How to stop your toddler from hitting others
Last Updated on April 18, 2024
Ryan is in the phase where he’s hitting others. I’m calling it a phase because that’s what I really hope it is. Whenever he hits another child and I apologise to the parent, more often than not (thankfully), I’m told it’s a phase.
I’ve gone through various feelings about Ryan’s hitting.
At first I was mortified and apologised profusely to the other parent. Then after it was happening for a long time I got angry with Ryan and pulled his hand away.
After even more time I continued to apologise to the other parent, telling myself that most toddlers go through this phase in some form or another and to be easier on Ryan and myself.
My current feelings are those of annoyance. I’m annoyed that the hitting has gone on for so long.
My annoyance has finally made me research some tips on how I can stop my toddler from hitting others.
I want to be consistent in how I deal with my toddler’s need to hit other children, as well as understand why it’s happening.
If you’ve also got a hitter on your hands, hopefully the below tips will help you, or make you feel better about your situation.
WHY DO TODDLERS HIT?
Your toddler hitting other kids has nothing to do with your parenting skills. It’s just a stage of development that many toddlers go through.
Toddlers also don’t see other kids as friends, they see them as objects, as things that need to get out of their way to get to what they want.
Remembering these things will help me to act in a more positive way to Ryan’s hitting, as opposed to blaming myself, or thinking that Ryan’s badly behaved.
HOW TO STOP YOUR TODDLER FROM HITTING OTHERS
Here are some tips that I’ve read on ways that you can stop, or at least minimise your toddler from hitting others.
Don’t blame your toddler
It’s important to remember that hitting is how toddlers deal with their feelings, so you can’t blame your toddler for doing something they’re not aware of doing.
Don’t hit back in response
Hitting your toddler in response to them hitting other kids either to show them how it feels, or to punish them, only confuses them.
I’ve definitely been guilty of this and then realising that I was expressing my emotions in the way that I didn’t want Ryan to.
Watch your toddler in social situations
This is something I do all the time. Whenever we’re out at a toddler friendly location, no mater how many kids are around, I become a helicopter parent and watch Ryan constantly, but from a distance so he still learns how to play with others.

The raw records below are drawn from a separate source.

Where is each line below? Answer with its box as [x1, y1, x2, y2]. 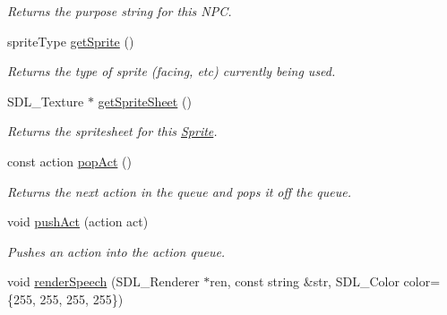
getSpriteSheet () [98, 91, 192, 110]
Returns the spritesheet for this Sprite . [7, 122, 218, 140]
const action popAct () [7, 151, 132, 170]
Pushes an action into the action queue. [7, 242, 226, 260]
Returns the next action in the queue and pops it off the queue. [7, 182, 351, 200]
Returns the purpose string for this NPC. [7, 2, 232, 20]
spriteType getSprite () [7, 31, 134, 50]
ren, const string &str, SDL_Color [210, 272, 400, 291]
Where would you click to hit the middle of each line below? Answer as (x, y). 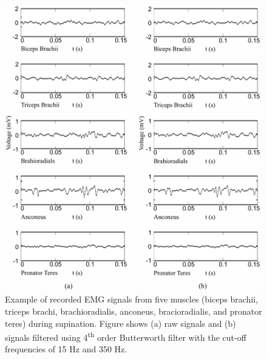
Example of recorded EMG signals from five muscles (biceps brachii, (132, 299)
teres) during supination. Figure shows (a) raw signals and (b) (120, 323)
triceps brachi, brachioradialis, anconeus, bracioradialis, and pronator (133, 311)
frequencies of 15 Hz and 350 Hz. (66, 349)
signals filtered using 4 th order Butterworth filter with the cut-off (126, 336)
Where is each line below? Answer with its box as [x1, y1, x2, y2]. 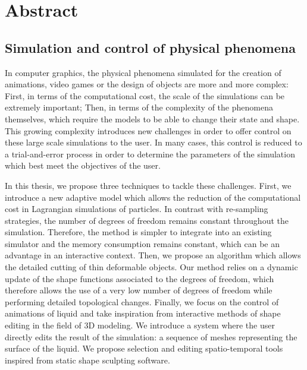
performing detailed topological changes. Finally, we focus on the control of [5, 295, 279, 308]
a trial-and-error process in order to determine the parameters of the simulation [5, 147, 295, 160]
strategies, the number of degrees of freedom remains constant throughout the [5, 214, 289, 226]
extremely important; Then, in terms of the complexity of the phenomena [5, 101, 273, 113]
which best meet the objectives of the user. [5, 159, 161, 172]
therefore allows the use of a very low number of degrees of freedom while [5, 284, 272, 296]
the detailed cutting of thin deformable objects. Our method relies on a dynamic [5, 261, 298, 273]
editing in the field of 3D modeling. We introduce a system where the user [5, 319, 275, 331]
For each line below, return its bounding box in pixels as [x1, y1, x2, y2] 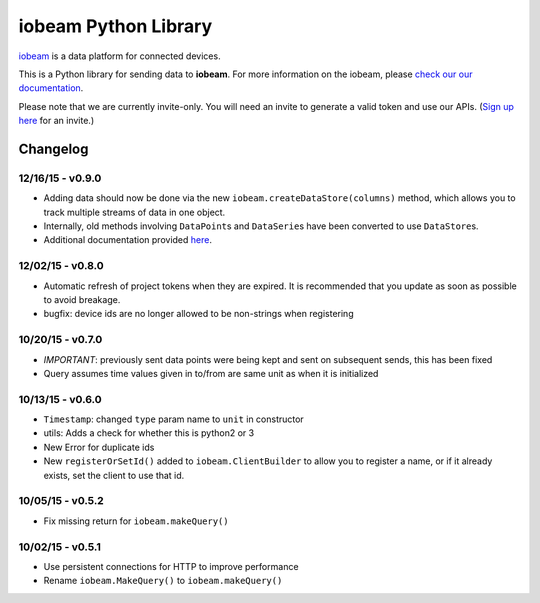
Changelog [18, 140, 89, 157]
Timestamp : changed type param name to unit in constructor [43, 413, 304, 425]
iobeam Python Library [18, 15, 213, 37]
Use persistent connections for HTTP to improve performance [43, 560, 299, 572]
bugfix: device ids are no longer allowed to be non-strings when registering [43, 308, 354, 320]
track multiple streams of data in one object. [43, 206, 226, 218]
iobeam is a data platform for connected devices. [18, 50, 221, 62]
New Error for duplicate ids [43, 441, 155, 453]
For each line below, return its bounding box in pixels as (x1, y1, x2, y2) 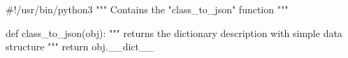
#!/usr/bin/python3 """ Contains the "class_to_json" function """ (6, 2, 289, 16)
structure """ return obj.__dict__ (6, 39, 154, 54)
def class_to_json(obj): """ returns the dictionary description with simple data (6, 25, 342, 40)
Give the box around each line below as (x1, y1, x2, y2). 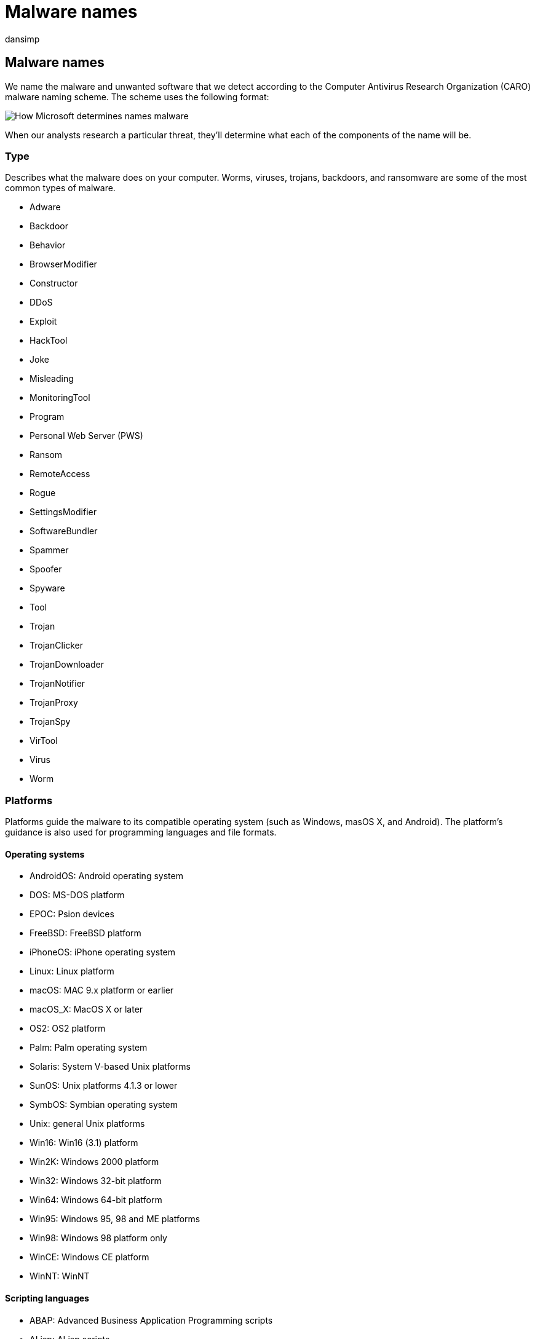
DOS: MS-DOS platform (30, 890, 125, 901)
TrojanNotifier (30, 678, 85, 689)
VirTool (30, 735, 58, 746)
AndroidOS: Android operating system (30, 871, 183, 882)
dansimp (5, 33, 40, 44)
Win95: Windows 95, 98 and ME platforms (30, 1214, 200, 1225)
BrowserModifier (30, 259, 97, 270)
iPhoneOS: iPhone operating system (30, 947, 176, 958)
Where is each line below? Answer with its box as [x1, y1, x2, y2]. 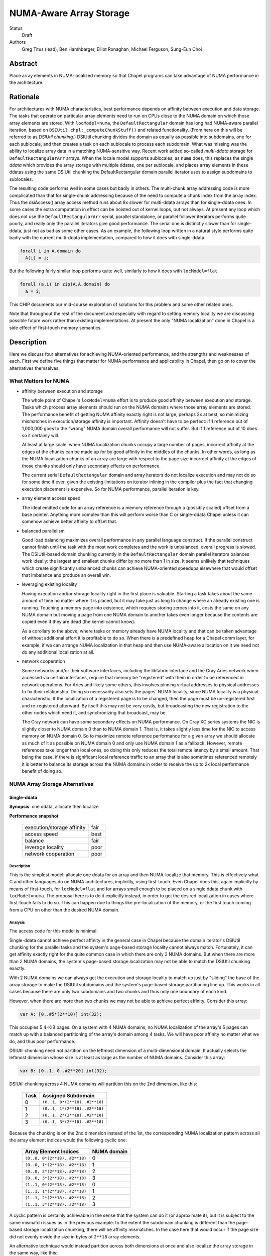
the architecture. [9, 79, 44, 85]
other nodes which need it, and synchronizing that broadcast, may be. [22, 710, 167, 716]
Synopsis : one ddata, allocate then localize [9, 804, 99, 810]
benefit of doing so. [22, 768, 63, 774]
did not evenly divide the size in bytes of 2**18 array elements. [9, 1233, 141, 1239]
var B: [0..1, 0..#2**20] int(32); [20, 1068, 107, 1074]
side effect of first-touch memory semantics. [9, 325, 102, 331]
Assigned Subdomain [42, 1092, 95, 1099]
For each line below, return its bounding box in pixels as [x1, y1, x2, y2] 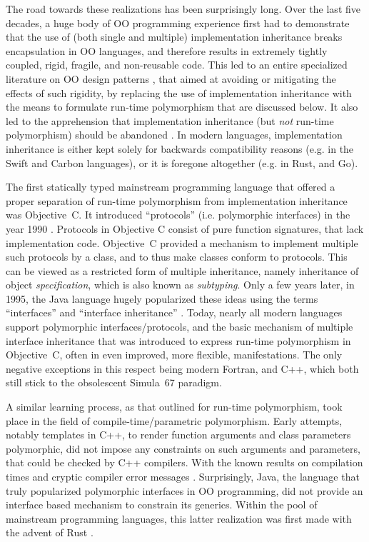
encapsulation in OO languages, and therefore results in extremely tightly [6, 43, 328, 58]
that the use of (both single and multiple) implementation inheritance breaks [6, 29, 343, 44]
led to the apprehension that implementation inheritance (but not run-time [6, 113, 334, 128]
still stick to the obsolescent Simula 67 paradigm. [6, 375, 222, 390]
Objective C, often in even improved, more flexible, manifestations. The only [6, 347, 343, 362]
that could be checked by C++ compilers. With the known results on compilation [6, 455, 363, 470]
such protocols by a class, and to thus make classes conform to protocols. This [6, 249, 348, 264]
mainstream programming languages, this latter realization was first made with [6, 511, 352, 526]
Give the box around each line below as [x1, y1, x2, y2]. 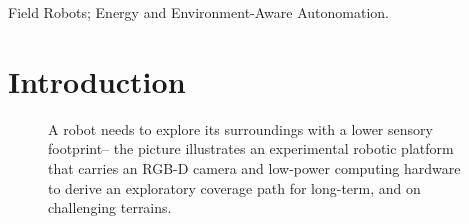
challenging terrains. [48, 197, 172, 218]
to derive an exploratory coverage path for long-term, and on [48, 177, 421, 198]
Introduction [8, 60, 186, 101]
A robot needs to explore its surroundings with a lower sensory [48, 118, 433, 139]
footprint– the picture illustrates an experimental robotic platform [48, 138, 454, 159]
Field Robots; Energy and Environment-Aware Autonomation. [8, 2, 389, 22]
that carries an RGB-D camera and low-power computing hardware [48, 157, 461, 178]
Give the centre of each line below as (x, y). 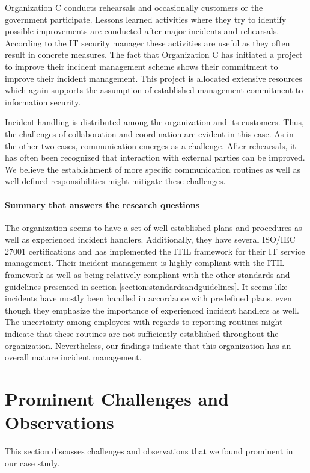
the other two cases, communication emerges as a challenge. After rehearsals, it (150, 145)
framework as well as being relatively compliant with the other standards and (147, 275)
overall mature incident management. (73, 357)
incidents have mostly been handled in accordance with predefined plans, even (148, 298)
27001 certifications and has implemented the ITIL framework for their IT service (155, 251)
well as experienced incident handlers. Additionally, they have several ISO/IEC (150, 239)
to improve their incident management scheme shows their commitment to (141, 66)
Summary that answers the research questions (102, 204)
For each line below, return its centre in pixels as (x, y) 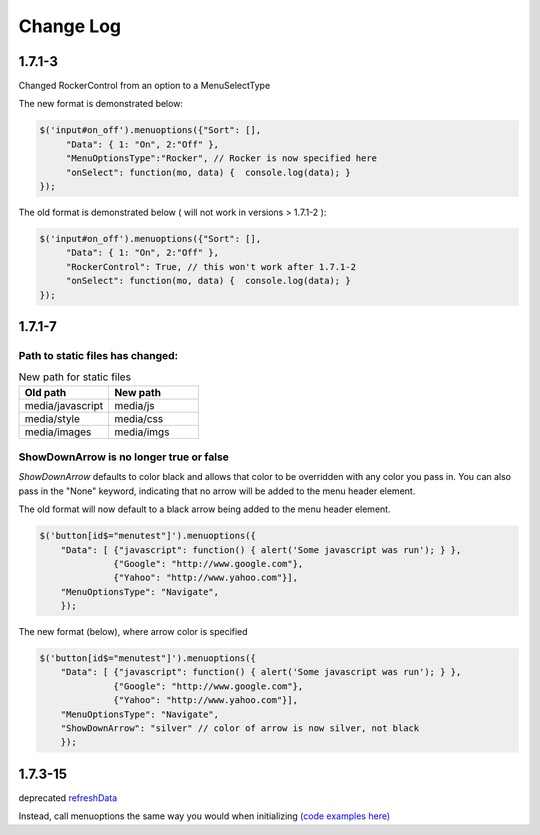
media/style (52, 418)
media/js (134, 405)
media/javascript (64, 405)
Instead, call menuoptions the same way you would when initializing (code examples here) (204, 816)
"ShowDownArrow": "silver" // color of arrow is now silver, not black (240, 728)
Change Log (70, 26)
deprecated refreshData (68, 797)
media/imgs (142, 432)

As soon as I think he’s about to hit another child, or as soon as he does, I go over to him to make sure the other child is okay and apologise to the child’s parent.
Acting as soon as the hitting has happened makes me feel like the other parent is more accepting of my apology, because they can see that I’m acting on it straight away.

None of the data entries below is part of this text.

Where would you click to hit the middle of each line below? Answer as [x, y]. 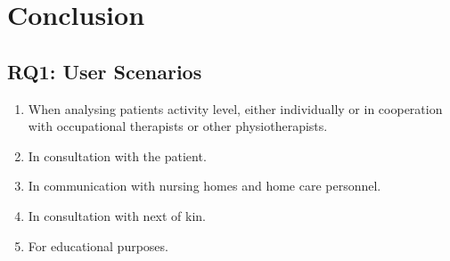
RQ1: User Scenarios [105, 71]
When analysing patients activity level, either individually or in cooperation [235, 108]
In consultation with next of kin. [117, 215]
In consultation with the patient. [117, 155]
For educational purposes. [98, 245]
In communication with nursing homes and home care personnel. [205, 186]
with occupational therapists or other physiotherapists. [178, 126]
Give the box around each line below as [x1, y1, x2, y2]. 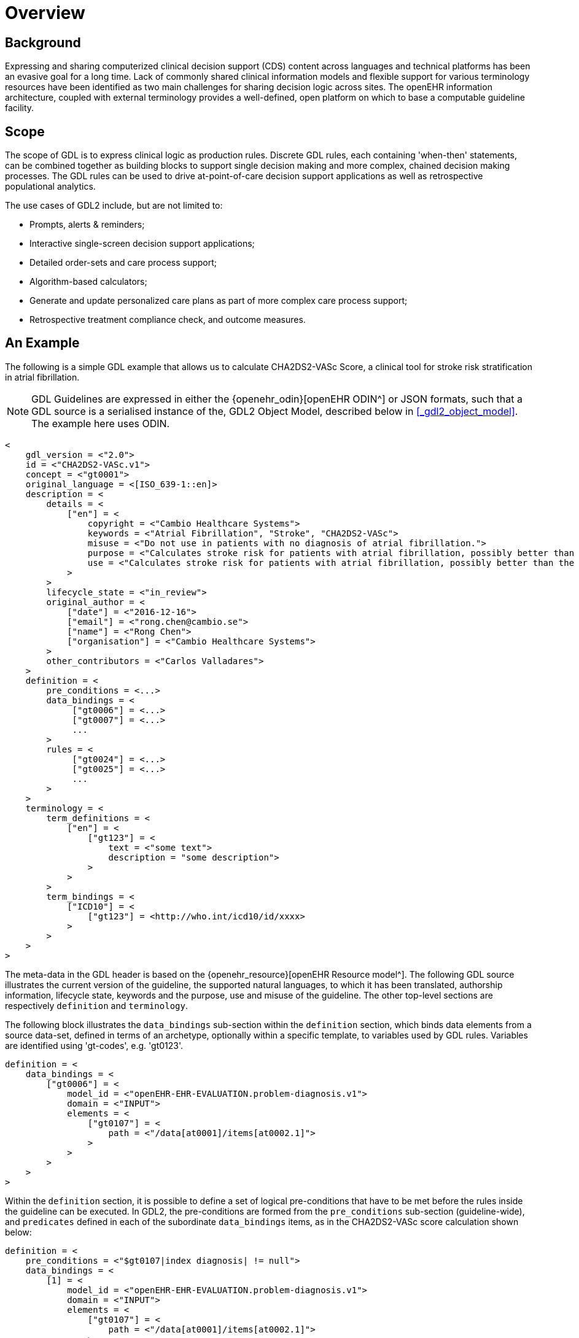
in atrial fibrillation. [5, 371, 80, 382]
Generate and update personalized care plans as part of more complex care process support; [29, 295, 408, 306]
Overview [5, 2, 85, 23]
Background [5, 34, 81, 50]
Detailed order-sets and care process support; [29, 257, 217, 268]
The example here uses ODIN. [31, 417, 170, 430]
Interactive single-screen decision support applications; [29, 238, 255, 249]
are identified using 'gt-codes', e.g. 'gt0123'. [5, 1040, 184, 1051]
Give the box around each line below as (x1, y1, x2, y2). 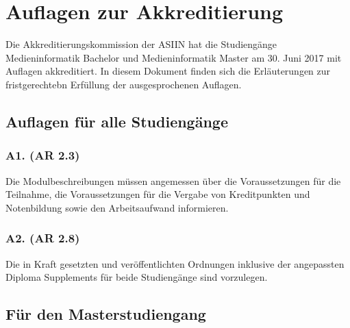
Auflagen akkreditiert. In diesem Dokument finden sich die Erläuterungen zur (5, 64, 331, 78)
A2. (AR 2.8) (5, 229, 80, 247)
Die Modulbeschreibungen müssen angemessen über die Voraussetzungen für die (5, 173, 341, 188)
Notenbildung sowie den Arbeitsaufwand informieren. (5, 200, 229, 214)
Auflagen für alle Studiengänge (5, 110, 228, 131)
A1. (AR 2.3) (5, 147, 80, 164)
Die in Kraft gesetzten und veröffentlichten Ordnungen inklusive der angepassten (5, 256, 345, 270)
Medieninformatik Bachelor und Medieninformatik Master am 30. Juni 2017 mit (5, 50, 342, 64)
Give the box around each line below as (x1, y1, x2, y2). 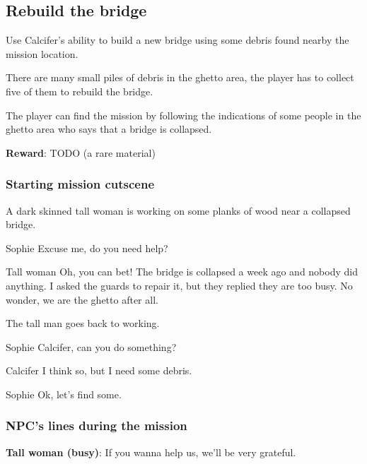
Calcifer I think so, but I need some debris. (6, 363, 192, 378)
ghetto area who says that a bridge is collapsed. (6, 121, 212, 136)
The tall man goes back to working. (6, 316, 160, 331)
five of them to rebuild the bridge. (6, 83, 153, 98)
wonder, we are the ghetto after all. (6, 292, 158, 307)
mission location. (6, 46, 78, 61)
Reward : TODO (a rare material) (6, 145, 156, 160)
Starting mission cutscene (6, 175, 155, 193)
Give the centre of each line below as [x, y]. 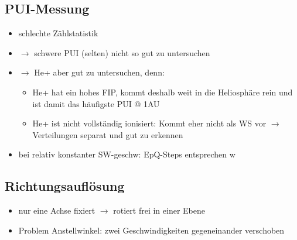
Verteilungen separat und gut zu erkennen [108, 134]
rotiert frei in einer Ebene [159, 210]
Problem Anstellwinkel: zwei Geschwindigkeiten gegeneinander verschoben [151, 230]
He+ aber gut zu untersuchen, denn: [99, 72]
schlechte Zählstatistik [58, 33]
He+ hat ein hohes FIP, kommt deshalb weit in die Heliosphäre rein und [163, 92]
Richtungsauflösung [65, 186]
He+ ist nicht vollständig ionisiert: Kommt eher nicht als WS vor [149, 123]
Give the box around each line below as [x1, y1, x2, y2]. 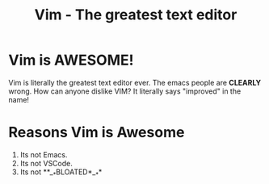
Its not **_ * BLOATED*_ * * [19, 167, 103, 178]
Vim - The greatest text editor [34, 6, 237, 24]
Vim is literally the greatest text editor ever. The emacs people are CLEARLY [8, 77, 261, 87]
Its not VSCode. [19, 158, 73, 168]
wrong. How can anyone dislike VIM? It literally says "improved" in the [8, 86, 242, 96]
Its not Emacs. [19, 149, 68, 159]
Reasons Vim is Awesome [8, 123, 185, 142]

Show empathy instead of anger
This is something that I need to do as the next step to watching Ryan in social situations.
As well as apologising to the other parent, I will make Ryan face the child and I will apologise to the child on Ryan’s behalf (until he can do so himself).

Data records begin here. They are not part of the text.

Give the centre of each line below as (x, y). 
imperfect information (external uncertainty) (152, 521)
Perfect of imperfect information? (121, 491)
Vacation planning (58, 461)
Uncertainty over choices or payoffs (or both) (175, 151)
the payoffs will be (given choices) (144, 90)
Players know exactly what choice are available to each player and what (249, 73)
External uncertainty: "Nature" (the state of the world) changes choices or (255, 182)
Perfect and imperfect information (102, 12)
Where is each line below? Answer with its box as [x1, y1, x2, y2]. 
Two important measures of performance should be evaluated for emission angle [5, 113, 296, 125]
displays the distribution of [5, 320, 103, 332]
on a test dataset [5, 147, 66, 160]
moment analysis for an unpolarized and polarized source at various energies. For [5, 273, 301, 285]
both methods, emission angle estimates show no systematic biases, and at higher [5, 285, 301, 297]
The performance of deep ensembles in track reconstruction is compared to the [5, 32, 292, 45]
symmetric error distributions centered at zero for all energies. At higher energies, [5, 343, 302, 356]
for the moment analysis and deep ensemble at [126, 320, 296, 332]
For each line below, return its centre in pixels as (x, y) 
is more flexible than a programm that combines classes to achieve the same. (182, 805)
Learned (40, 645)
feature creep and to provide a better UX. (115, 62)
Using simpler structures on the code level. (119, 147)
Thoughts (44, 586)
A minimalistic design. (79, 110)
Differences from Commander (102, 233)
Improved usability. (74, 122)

For example, I’ll say “We’re sorry Ryan hit you. He felt bad about (insert reason for hitting), we hope you feel much better now.”
Then I’ll face Ryan and tell him that hitting hurts and that the child he hit was hurt when he hit them. I’ll also tell him that I understand his feelings, but it’s not okay to hit someone because they’ve taken a toy off him, or whatever the excuse for the hitting was.
Ryan won’t fully understand my words, but eventually he’ll come to understand that hitting isn’t a way to express his feelings and that his actions can hurt others.
What tips will you try when dealing with your toddlers hitting?